EXPERIMENTAL EVIDENCE: This gene-disease association is supported by its function in regulation of immunity, growth, and metabolism as part of the PI3K pathway (PMID: 16847462) where it interacts with PIK3CD (PMID: 9113989). As well as the functional alteration studies in patient cells (PMID: 25133428, PMID:25488983, PMID: 23810379). Lucas et al. (2014) found that heterozygous PIK3R1 mutations promote pathological, constitutive hyperactivation of PI3K and AKT, which leads to activation of the mTORC1 complex and phosphoinhibition of GSK3α/β and FOXO1/3. However, insulin stimulation of the PI3K pathway was reduced. Additionally, a knockout mouse model (PMID: 11062485) supports the role of PIK3R1 in related pathways and a knockin model (PMID: 26974159) recapitulated features of SHORT syndrome.

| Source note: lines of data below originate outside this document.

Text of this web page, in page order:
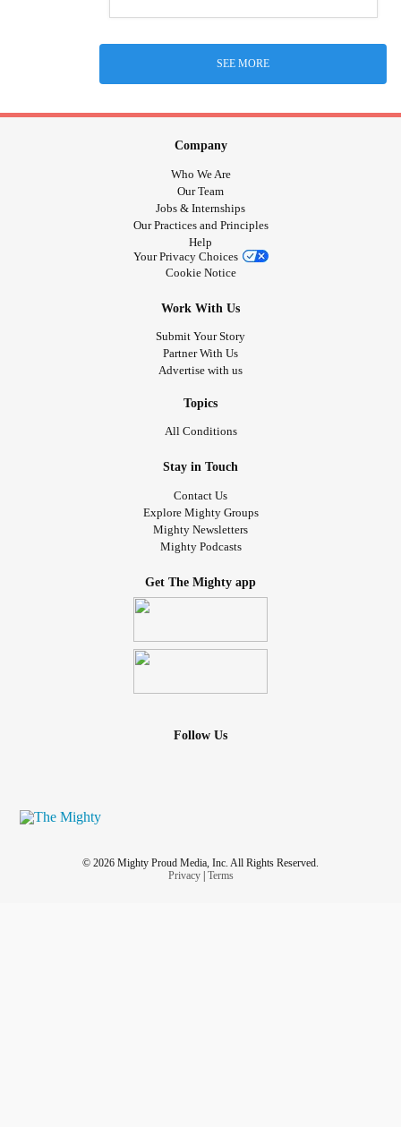
SEE MORE
Company
Who We Are
Our Team
Jobs & Internships
Our Practices and Principles
Help
Your Privacy Choices
Cookie Notice
Work With Us
Submit Your Story
Partner With Us
Advertise with us
Topics
All Conditions
Stay in Touch
Contact Us
Explore Mighty Groups
Mighty Newsletters
Mighty Podcasts
Get The Mighty app
Follow Us
© 2026 Mighty Proud Media, Inc. All Rights Reserved.
Privacy| Terms
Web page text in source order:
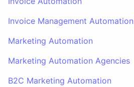
Invoice Management Automation
Marketing Automation
Marketing Automation Agencies
B2C Marketing Automation
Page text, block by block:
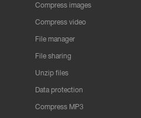
Compress images
Compress video
File manager
File sharing
Unzip files
Data protection
Compress MP3
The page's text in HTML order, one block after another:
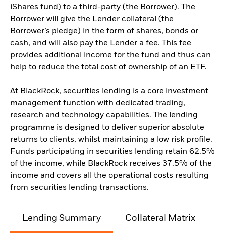
iShares fund) to a third-party (the Borrower). The
Borrower will give the Lender collateral (the
Borrower’s pledge) in the form of shares, bonds or
cash, and will also pay the Lender a fee. This fee
provides additional income for the fund and thus can
help to reduce the total cost of ownership of an ETF.
At BlackRock, securities lending is a core investment
management function with dedicated trading,
research and technology capabilities. The lending
programme is designed to deliver superior absolute
returns to clients, whilst maintaining a low risk profile.
Funds participating in securities lending retain 62.5%
of the income, while BlackRock receives 37.5% of the
income and covers all the operational costs resulting
from securities lending transactions.
Lending Summary Collateral Matrix
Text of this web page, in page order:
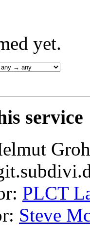
yet.
service
PLCT
Steve
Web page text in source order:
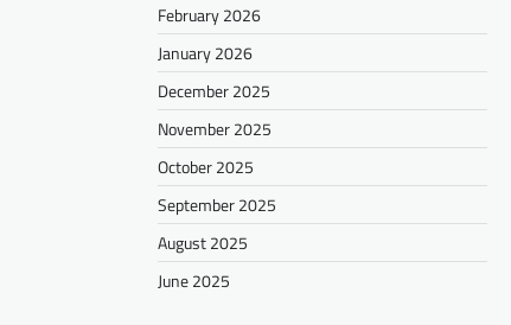
February 2026
January 2026
December 2025
November 2025
October 2025
September 2025
August 2025
June 2025
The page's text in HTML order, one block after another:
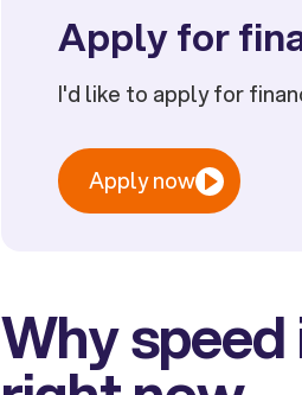
Apply for
I'd like to apply for
Apply now
Why
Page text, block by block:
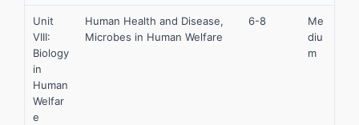
Unit
VIII:
Biology
in
Human
Welfar
e
Human Health and Disease,
Microbes in Human Welfare
6-8
Me
diu
m
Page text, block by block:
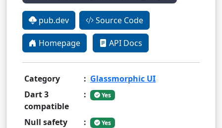
pub.dev Source Code
Homepage API Docs
Category : Glassmorphic UI
Dart 3
compatible
: Yes
Null safety : Yes
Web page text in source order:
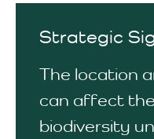
Strategic
The location
can affect
biodiversity
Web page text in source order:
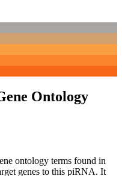
Ontology
ontology terms found in
genes to this piRNA. It
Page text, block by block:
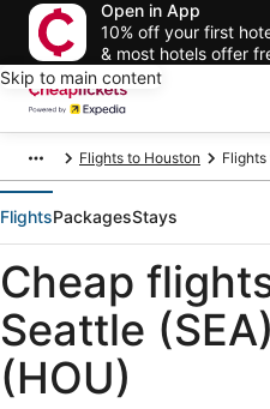
Open in App
10% off your first
& most hotels offer
Skip to main content
Flights to Houston
FlightsPackagesStays
Cheap
Seattle
(HOU)
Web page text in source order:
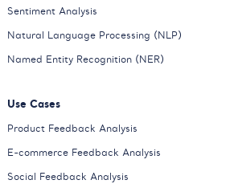
Sentiment Analysis
Natural Language Processing (NLP)
Named Entity Recognition (NER)
Use Cases
Product Feedback Analysis
E-commerce Feedback Analysis
Social Feedback Analysis
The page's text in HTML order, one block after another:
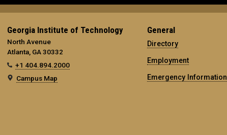
Georgia Institute of Technology
North Avenue
Atlanta, GA 30332
+1 404.894.2000
Campus Map
General
Directory
Employment
Emergency Information
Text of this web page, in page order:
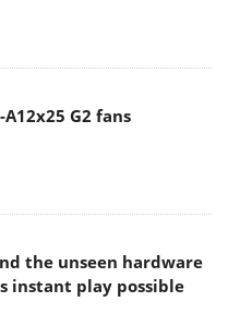
G2 fans
the unseen hardware
instant play possible
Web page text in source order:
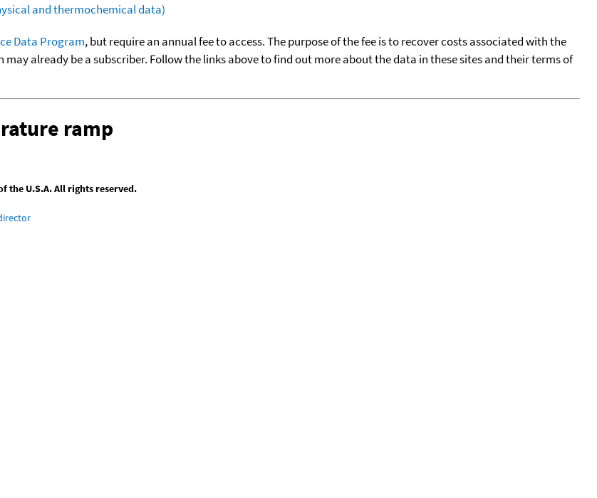
and thermochemical data)
Data Program, but require an annual fee to access. The purpose of the fee is to recover costs associated with the
already be a subscriber. Follow the links above to find out more about the data in these sites and their terms of
ramp
the U.S.A. All rights reserved.
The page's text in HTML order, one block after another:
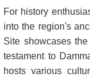
For history
into the region's
Site showcases
testament to
hosts various
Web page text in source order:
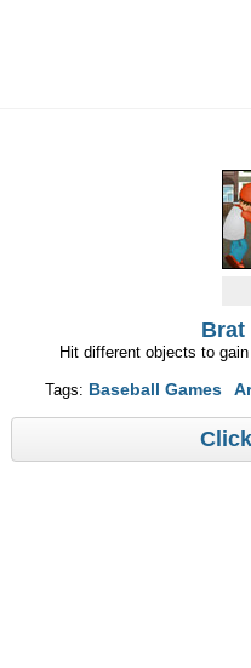
Brat
Hit different objects to
Tags: Baseball Games
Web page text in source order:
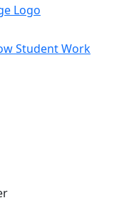
Student Work
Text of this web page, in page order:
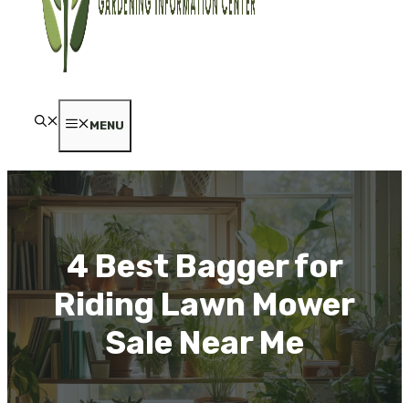
MENU
4 Best Bagger for
Riding Lawn Mower
Sale Near Me
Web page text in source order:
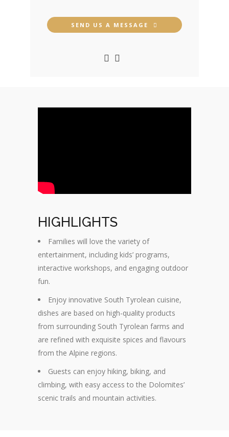
SEND US A MESSAGE
HIGHLIGHTS
Families will love the variety of
entertainment, including kids’ programs,
interactive workshops, and engaging outdoor
fun.
Enjoy innovative South Tyrolean cuisine,
dishes are based on high-quality products
from surrounding South Tyrolean farms and
are refined with exquisite spices and flavours
from the Alpine regions.
Guests can enjoy hiking, biking, and
climbing, with easy access to the Dolomites’
scenic trails and mountain activities.
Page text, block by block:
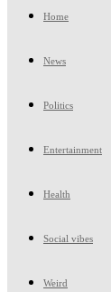
Home
News
Politics
Entertainment
Health
Social vibes
Weird
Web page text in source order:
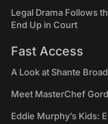
Legal Drama Follows
End Up in Court
Fast Access
A Look at Shante
Meet MasterChef
Eddie Murphy’s Kids:
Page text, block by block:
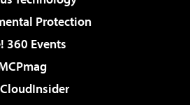
Protection
360 Events
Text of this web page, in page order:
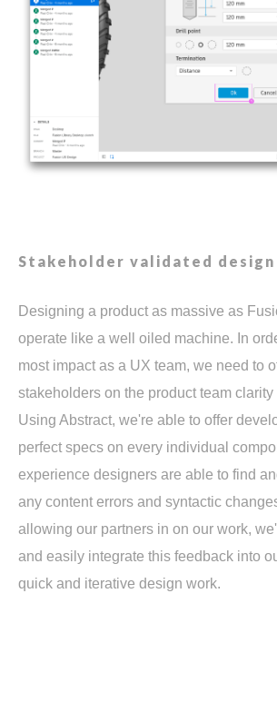
Stakeholder validated design
Designing a product as massive as
operate like a well oiled machine. In
most impact as a UX team, we need to
stakeholders on the product team
Using Abstract, we're able to offer
perfect specs on every individual
experience designers are able to find
any content errors and syntactic
allowing our partners in on our work,
and easily integrate this feedback into
quick and iterative design work.
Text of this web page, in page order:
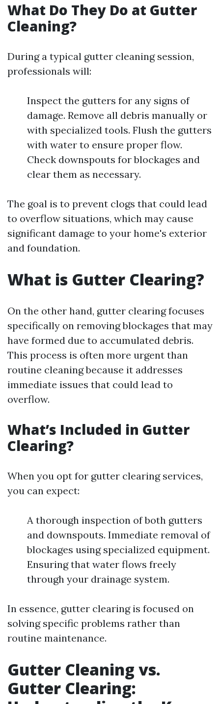
What Do They Do at Gutter
Cleaning?
During a typical gutter cleaning session,
professionals will:
Inspect the gutters for any signs of
damage. Remove all debris manually or
with specialized tools. Flush the gutters
with water to ensure proper flow.
Check downspouts for blockages and
clear them as necessary.
The goal is to prevent clogs that could lead
to overflow situations, which may cause
significant damage to your home's exterior
and foundation.
What is Gutter Clearing?
On the other hand, gutter clearing focuses
specifically on removing blockages that may
have formed due to accumulated debris.
This process is often more urgent than
routine cleaning because it addresses
immediate issues that could lead to
overflow.
What’s Included in Gutter
Clearing?
When you opt for gutter clearing services,
you can expect:
A thorough inspection of both gutters
and downspouts. Immediate removal of
blockages using specialized equipment.
Ensuring that water flows freely
through your drainage system.
In essence, gutter clearing is focused on
solving specific problems rather than
routine maintenance.
Gutter Cleaning vs.
Gutter Clearing:
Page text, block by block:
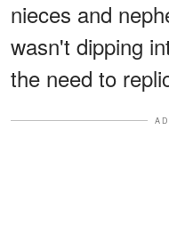
nieces and
wasn't dipping
the need to
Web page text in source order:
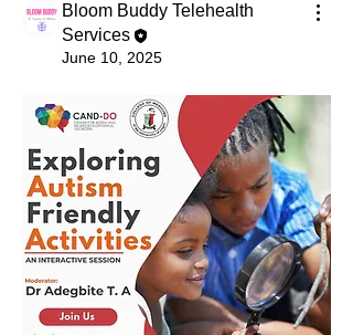
Bloom Buddy Telehealth
Services
June 10, 2025
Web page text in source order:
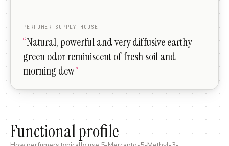
PERFUMER SUPPLY HOUSE
“Natural, powerful and very diffusive earthy
green odor reminiscent of fresh soil and
morning dew”
Functional profile
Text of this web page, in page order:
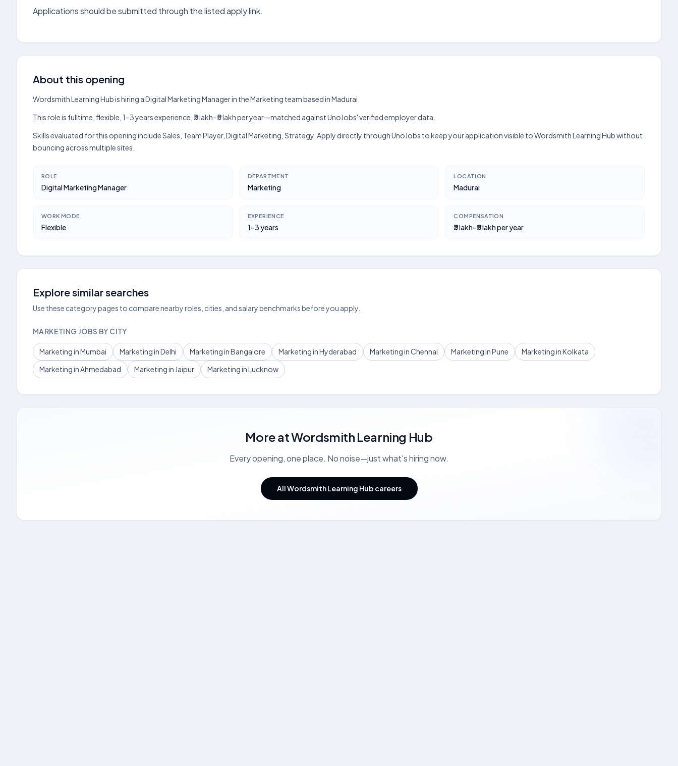
Applications should be submitted through the listed apply link.
About this opening
Wordsmith Learning Hub is hiring a Digital Marketing Manager in the Marketing team based in Madurai.
This role is fulltime, flexible, 1–3 years experience, ₹3 lakh–₹5 lakh per year—matched against UnoJobs' verified employer data.
Skills evaluated for this opening include Sales, Team Player, Digital Marketing, Strategy. Apply directly through UnoJobs to keep your application visible to Wordsmith Learning Hub without
bouncing across multiple sites.
ROLE
Digital Marketing Manager
DEPARTMENT
Marketing
LOCATION
Madurai
WORK MODE
Flexible
EXPERIENCE
1–3 years
COMPENSATION
₹3 lakh–₹5 lakh per year
Explore similar searches
Use these category pages to compare nearby roles, cities, and salary benchmarks before you apply.
MARKETING JOBS BY CITY
Marketing in Mumbai Marketing in Delhi Marketing in Bangalore Marketing in Hyderabad Marketing in Chennai Marketing in Pune
Marketing in Kolkata
Marketing in Ahmedabad
Marketing in Jaipur Marketing in Lucknow
More atWordsmith Learning Hub
Every opening, one place. No noise—just what's hiring now.
All Wordsmith Learning Hub careers
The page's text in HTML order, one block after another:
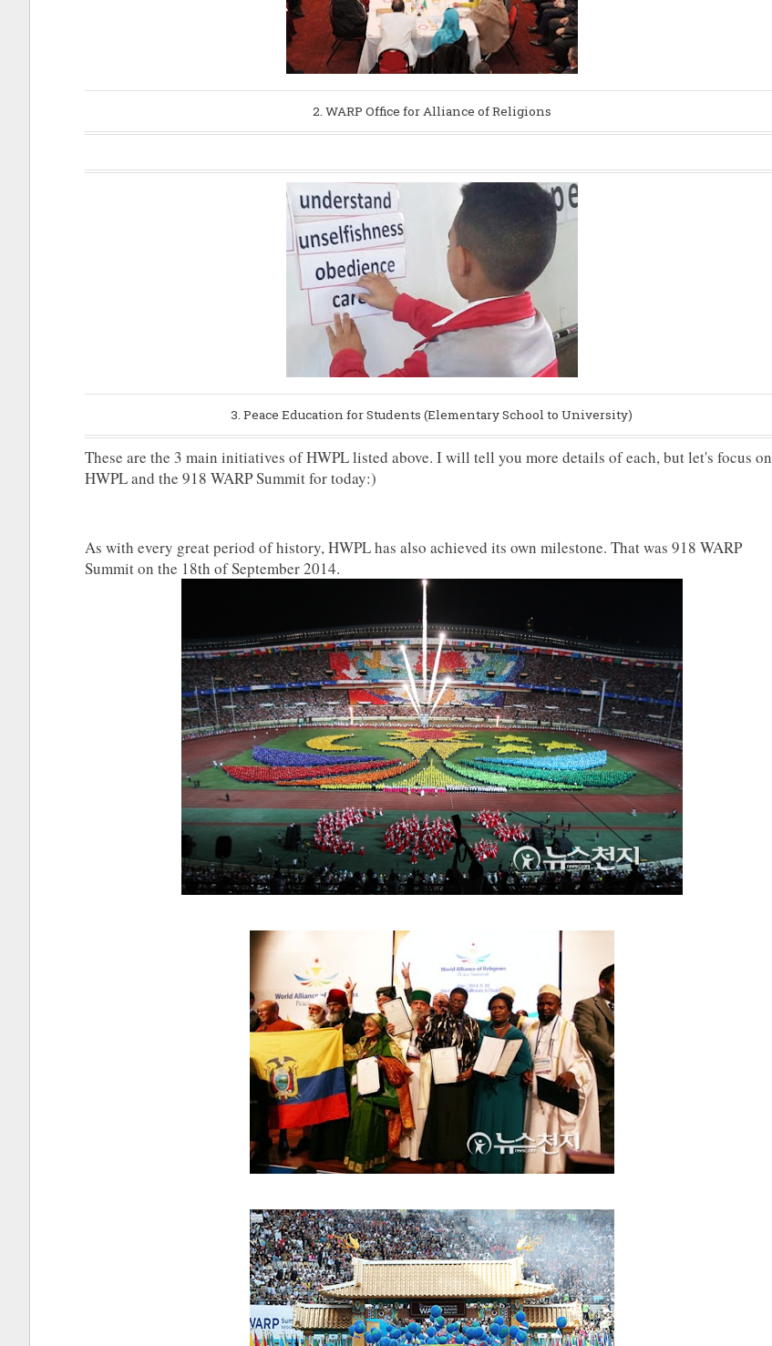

In summary, there is definitive evidence to support the relationship between PIK3R1 and autosomal dominant immunodeficiency and SHORT syndrome. This has been repeatedly demonstrated in both the research and clinical diagnostic settings and has been upheld over time.

Of note, PIK3R1 has also been associated with autosomal recessive Agammaglobulinemia 7. Per criteria outlined by the ClinGen Lumping and Splitting Working Group, we found differences in molecular mechanism (altered protein versus loss of protein), inheritance pattern, and phenotypic variability. Agammaglobulinemia 7 (OMIM: 615214) has been curated separately.